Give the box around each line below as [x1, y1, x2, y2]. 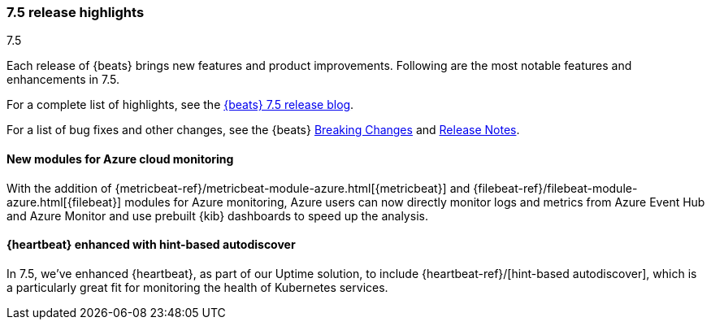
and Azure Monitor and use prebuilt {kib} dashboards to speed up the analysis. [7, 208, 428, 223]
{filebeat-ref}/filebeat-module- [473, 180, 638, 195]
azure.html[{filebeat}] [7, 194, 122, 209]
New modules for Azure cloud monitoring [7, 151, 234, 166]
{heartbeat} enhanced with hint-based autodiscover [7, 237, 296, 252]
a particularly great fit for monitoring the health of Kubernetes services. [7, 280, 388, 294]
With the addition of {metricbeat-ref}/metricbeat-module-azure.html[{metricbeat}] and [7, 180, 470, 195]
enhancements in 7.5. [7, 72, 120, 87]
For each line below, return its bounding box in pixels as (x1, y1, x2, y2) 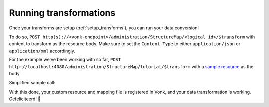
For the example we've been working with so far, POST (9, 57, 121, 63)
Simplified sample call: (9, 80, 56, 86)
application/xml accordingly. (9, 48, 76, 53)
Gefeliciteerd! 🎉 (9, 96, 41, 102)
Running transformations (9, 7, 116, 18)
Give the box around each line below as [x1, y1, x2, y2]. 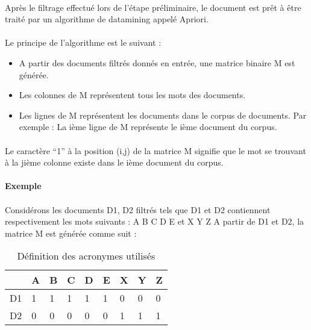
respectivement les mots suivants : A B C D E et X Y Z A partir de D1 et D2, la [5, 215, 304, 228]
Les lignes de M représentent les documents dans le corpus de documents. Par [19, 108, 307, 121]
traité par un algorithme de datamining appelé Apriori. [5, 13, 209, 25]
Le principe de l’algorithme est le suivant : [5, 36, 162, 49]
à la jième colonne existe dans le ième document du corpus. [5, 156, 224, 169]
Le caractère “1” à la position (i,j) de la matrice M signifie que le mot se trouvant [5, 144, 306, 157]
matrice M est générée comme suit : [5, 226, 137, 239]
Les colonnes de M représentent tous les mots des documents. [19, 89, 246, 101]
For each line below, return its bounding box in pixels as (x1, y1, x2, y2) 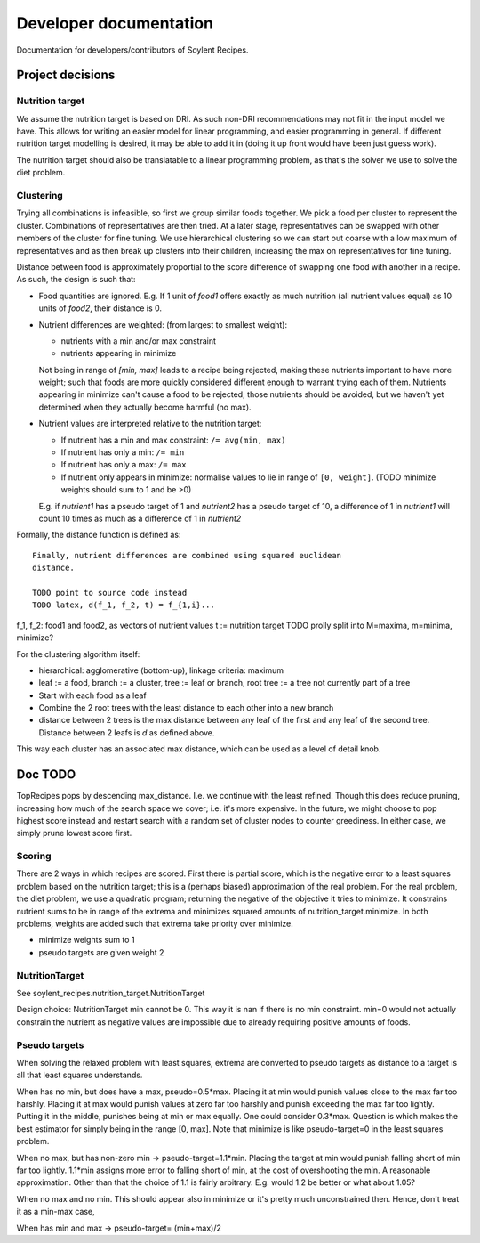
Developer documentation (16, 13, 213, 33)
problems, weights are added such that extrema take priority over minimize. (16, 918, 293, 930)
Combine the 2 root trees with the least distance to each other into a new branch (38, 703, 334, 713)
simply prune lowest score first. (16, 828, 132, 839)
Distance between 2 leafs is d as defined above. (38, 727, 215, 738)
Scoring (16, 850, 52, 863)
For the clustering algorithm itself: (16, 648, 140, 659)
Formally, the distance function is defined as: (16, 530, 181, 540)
______________________________
Because the pictures are not wanted, retype only the text of every record, exactly as given.

- **Expected answer**
Give the box around each line below as [x1, y1, x2, y2]. 
and Azure Monitor and use prebuilt {kib} dashboards to speed up the analysis. [7, 208, 428, 223]
{filebeat-ref}/filebeat-module- [473, 180, 638, 195]
azure.html[{filebeat}] [7, 194, 122, 209]
New modules for Azure cloud monitoring [7, 151, 234, 166]
{heartbeat} enhanced with hint-based autodiscover [7, 237, 296, 252]
a particularly great fit for monitoring the health of Kubernetes services. [7, 280, 388, 294]
With the addition of {metricbeat-ref}/metricbeat-module-azure.html[{metricbeat}] and [7, 180, 470, 195]
enhancements in 7.5. [7, 72, 120, 87]
For each line below, return its bounding box in pixels as (x1, y1, x2, y2) 
For the example we've been working with so far, POST (9, 57, 121, 63)
Simplified sample call: (9, 80, 56, 86)
application/xml accordingly. (9, 48, 76, 53)
Gefeliciteerd! 🎉 (9, 96, 41, 102)
Running transformations (9, 7, 116, 18)
Give the box around each line below as [x1, y1, x2, y2]. 
respectivement les mots suivants : A B C D E et X Y Z A partir de D1 et D2, la [5, 215, 304, 228]
Les lignes de M représentent les documents dans le corpus de documents. Par [19, 108, 307, 121]
traité par un algorithme de datamining appelé Apriori. [5, 13, 209, 25]
Le principe de l’algorithme est le suivant : [5, 36, 162, 49]
à la jième colonne existe dans le ième document du corpus. [5, 156, 224, 169]
Le caractère “1” à la position (i,j) de la matrice M signifie que le mot se trouvant [5, 144, 306, 157]
matrice M est générée comme suit : [5, 226, 137, 239]
Les colonnes de M représentent tous les mots des documents. [19, 89, 246, 101]
For each line below, return its bounding box in pixels as (x1, y1, x2, y2) 
Developer documentation (16, 13, 213, 33)
problems, weights are added such that extrema take priority over minimize. (16, 918, 293, 930)
Combine the 2 root trees with the least distance to each other into a new branch (38, 703, 334, 713)
simply prune lowest score first. (16, 828, 132, 839)
Distance between 2 leafs is d as defined above. (38, 727, 215, 738)
Scoring (16, 850, 52, 863)
For the clustering algorithm itself: (16, 648, 140, 659)
Formally, the distance function is defined as: (16, 530, 181, 540)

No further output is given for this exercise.